For a probability sample

before we draw the sample, we can calculate the chance that any given unit (from the population) will appear in the sample

The most famous and obvious example is a simple random sample (sometimes “SRS”, sometimes “\(\frac{1}{n}\) sampling”) where

the probability of any given unit appearing in the sample is \(\frac{1}{n}\), where \(n\) is the size of the sample.

Some simple examples can help fix ideas:

  • suppose we are randomly drawing balls for a draft lottery, and each ball has a day of the year on it. Ignoring leap years, the probability that we draw a given date, say September 9 is \(\frac{1}{365}\) or around 0.0027.

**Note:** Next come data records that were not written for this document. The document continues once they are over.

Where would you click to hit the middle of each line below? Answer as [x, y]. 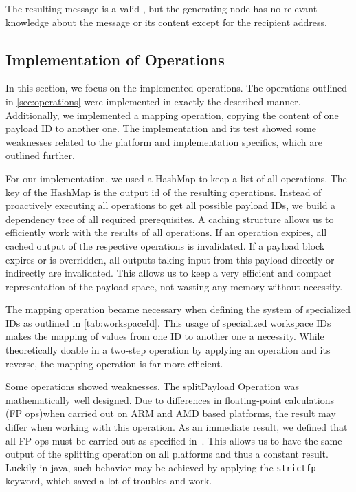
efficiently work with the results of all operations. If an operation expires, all [166, 232]
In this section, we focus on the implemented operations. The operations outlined [177, 88]
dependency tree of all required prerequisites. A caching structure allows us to [170, 218]
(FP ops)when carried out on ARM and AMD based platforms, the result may [171, 413]
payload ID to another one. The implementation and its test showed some [161, 128]
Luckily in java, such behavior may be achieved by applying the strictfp [161, 467]
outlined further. [40, 155]
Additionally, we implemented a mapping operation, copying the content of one [172, 115]
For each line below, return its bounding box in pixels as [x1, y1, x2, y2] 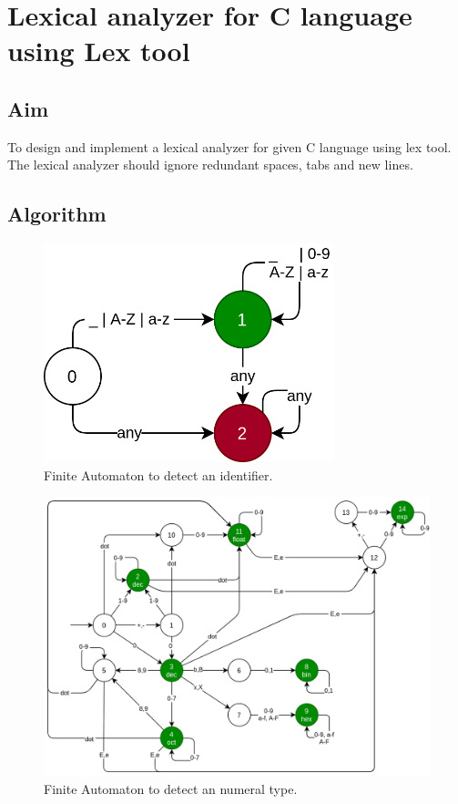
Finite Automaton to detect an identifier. [44, 465, 273, 484]
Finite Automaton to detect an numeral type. [44, 779, 298, 799]
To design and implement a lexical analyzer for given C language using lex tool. [7, 137, 452, 156]
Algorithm [7, 200, 107, 228]
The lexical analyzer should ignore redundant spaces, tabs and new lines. [7, 155, 413, 174]
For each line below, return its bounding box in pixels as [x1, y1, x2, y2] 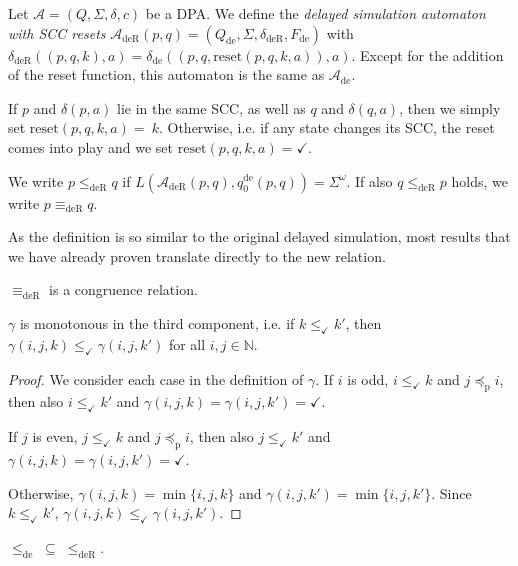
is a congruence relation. [49, 279, 198, 300]
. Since [431, 482, 472, 503]
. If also [346, 170, 393, 191]
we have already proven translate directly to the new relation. [8, 245, 386, 266]
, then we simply [399, 97, 501, 118]
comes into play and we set [8, 136, 174, 157]
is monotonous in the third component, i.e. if [19, 312, 295, 333]
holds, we [451, 170, 508, 191]
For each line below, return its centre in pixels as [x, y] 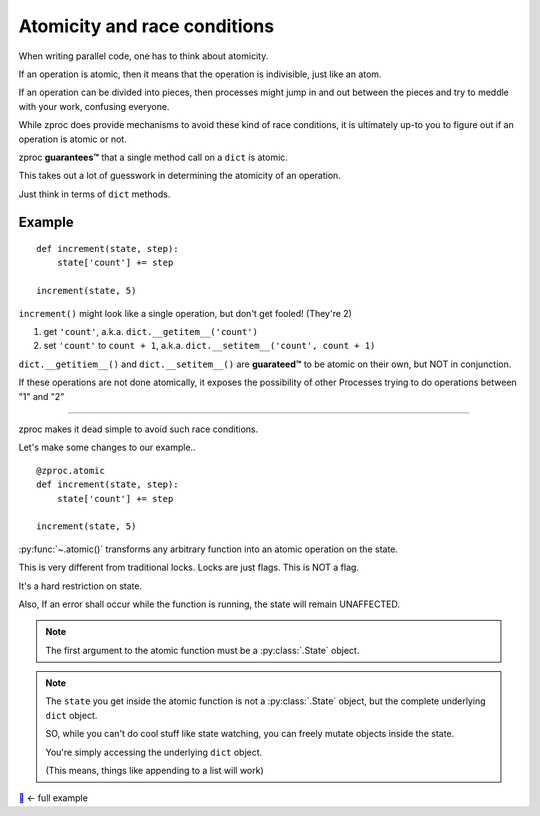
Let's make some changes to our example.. [107, 447]
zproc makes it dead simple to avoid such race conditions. [138, 429]
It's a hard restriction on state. [80, 586]
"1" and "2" [41, 396]
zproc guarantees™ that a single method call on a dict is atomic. [153, 157]
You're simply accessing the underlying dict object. [154, 752]
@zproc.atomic [70, 470]
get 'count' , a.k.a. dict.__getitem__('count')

  • suppose we are randomly drawing cards from a regular deck. The probability of drawing a King is \(\frac{4}{52}\) or around 0.077.

Sampling with and without replacement#

Returning to the draft lottery idea, recall that each ball (if we ignore leap years) has a probability of \(\frac{1}{365}\) of being selected. Suppose I sample one ball (one date). I could then:

  • replace it, meaning I just put it back with the others balls. Now the chance of picking any given date is, once again, \(\frac{1}{365}\). This is called sampling with replacement.

  • not replace it, meaning I remove it from all the other balls permanently. Now the chance of picking any remaining date ball in the lottery is \(\frac{1}{364}\), and the probability of me picking the ball I already picked is zero. This is called sampling without replacement.

We can simulate this difference with basic code. First, we will define an object call days: it is just all the numbered balls in the lottery (there are 365 of them, but this needs to be set up as a range from 1 through 366).

days =  np.arange(1,366)

Let’s draw a sample of size 100 with replacement (replace=True):

days_draw_replace = np.sort(np.random.choice(a= days, size =100, 
                                             replace = True))

If you take a look at days_draw_replace you should see some repeat days (why?). Let’s draw without replacement:

days_draw_noreplace = np.sort(np.random.choice(a= days, size =100, 
                                               replace = False))

If you look at days_draw_noreplace you will see that, now, there are no repeats (why?).

Probability Distributions#

Let’s start with a simple experiment. We will roll one “fair” (think: unbiased) six-sided die, and see how it comes up: i.e. what numbers we roll. What percentage of the time do we think it will come up “1” v “2” v “3” etc? Let’s plot all the values it could take, and the percentage of the time we expect each outcome. We will call this the probability distribution: it is how the data should stack up. It will look something like this:

fairdice

Fig. 4.1 Probability distribution of outcomes for one fair die#

Each face should be rolled about \(\frac{100}{6}\) of the time. Which is somewhere around 17%. Notice that here, each possible outcome is in a separate ‘bin’—we cannot roll 5.5 or 3.234 etc. So we say this distribution is discrete. Second, you can see that all the faces are as likely as each other. We use the term uniform to describe such distributions. So: this is a discrete uniform distribution.

Now this is how we expect the die to behave. What will happen in a specific set of rolls that we do is called the empirical distribution.